Epinephrine Injection Recalled Due to Sterility Assurance Failure
Central Admixture Pharmacy Services is recalling epinephrine injection (4 mg/250 mL) following FDA inspection findings that the product's sterility cannot be assured.
What this means for you
Real risk of harm even if no illness or injury has been reported yet. Stop using the product and follow the agency's guidance.

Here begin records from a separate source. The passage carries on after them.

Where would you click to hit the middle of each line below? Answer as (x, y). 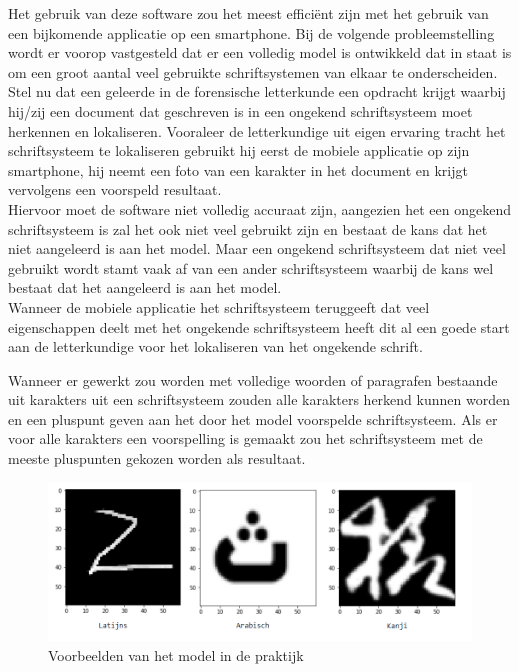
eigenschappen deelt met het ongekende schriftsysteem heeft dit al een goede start (259, 326)
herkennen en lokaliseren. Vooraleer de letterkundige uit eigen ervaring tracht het (257, 130)
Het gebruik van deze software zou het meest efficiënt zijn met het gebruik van (248, 13)
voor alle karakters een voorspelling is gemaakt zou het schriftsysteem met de (245, 438)
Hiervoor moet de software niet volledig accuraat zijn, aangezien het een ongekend (260, 208)
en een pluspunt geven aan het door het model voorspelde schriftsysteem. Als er (253, 418)
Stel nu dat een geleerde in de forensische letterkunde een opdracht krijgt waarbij (257, 91)
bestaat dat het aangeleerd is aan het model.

Our severity reasoning: This is a sterile injectable medication where FDA inspection raised concerns about sterility assurance. While no illnesses or injuries have been reported, lack of sterility assurance for injectable products poses significant risk of infection if contaminated, meeting the criterion of risk-of-harm products where injury has not yet been reported.
Plain-English summary
Central Admixture Pharmacy Services, Inc. is recalling 5,627 bags of epinephrine added to dextrose 5% (4 mg/250 mL) with NDC 71285-7018-1. The product is a sterile injectable medication distributed nationwide in the USA.
The recall was initiated following an FDA inspection that raised questions about whether the sterility of the product could be assured. Sterile injectable medications must maintain strict sterility standards to ensure safety.
Healthcare facilities and providers that have received affected lots should discontinue use immediately. The affected lot numbers and expiration dates are: 37-883218 (04/30/2023), 37-885235 (05/08/2023), 37-885923 (05/10/2023), 37-889050 (05/23/2023), 37-890053 and 37-890054 (05/28/2023), 37-891439 and 37-891441 (06/01/2023), 37-892500 (06/06/2023), 37-894308 (06/13/2023), 37-896125 (06/20/2023), 37-896926 (06/22/2023), and 37-900396 (07/06/2023).
The recalled product
- Product
- EPINEPHrine added to dextrose 5%, 4 mg/250 mL* (16 mcg/mL), 250 mL per bag, Rx only, Central Admixture Pharmacy Services, Inc., 6580 Snowdrift Rd., Ste 100, Allentown, PA 18106, NDC 71285-7018-1.
- Manufacturer
- Central Admixture Pharmacy Services, Inc.
- Category
- Drug — Sterile Injectable
- Hazard
- sterility-assurance-failure
Is your product affected?
Check your packaging against the codes below. If any of them match, the product is part of this recall.
Lot numbers (20)
- Lot # 37-883218
- Exp 04/30/2023
- 37-885235
- Exp 05/08/2023
- 37-885923
- Exp 05/10/2023
- 37-889050
- Exp 05/23/2023
- 37-890053
- 37-890054
- Exp 05/28/2023
- 37-891439
- 37-891441
- Exp 06/01/2023
- 37-892500
- Exp 06/06/2023
- 37-894308
- Exp 06/13/2023
- 37-896125
- Exp 06/20/2023
Distribution
Distributed nationwide across the United States.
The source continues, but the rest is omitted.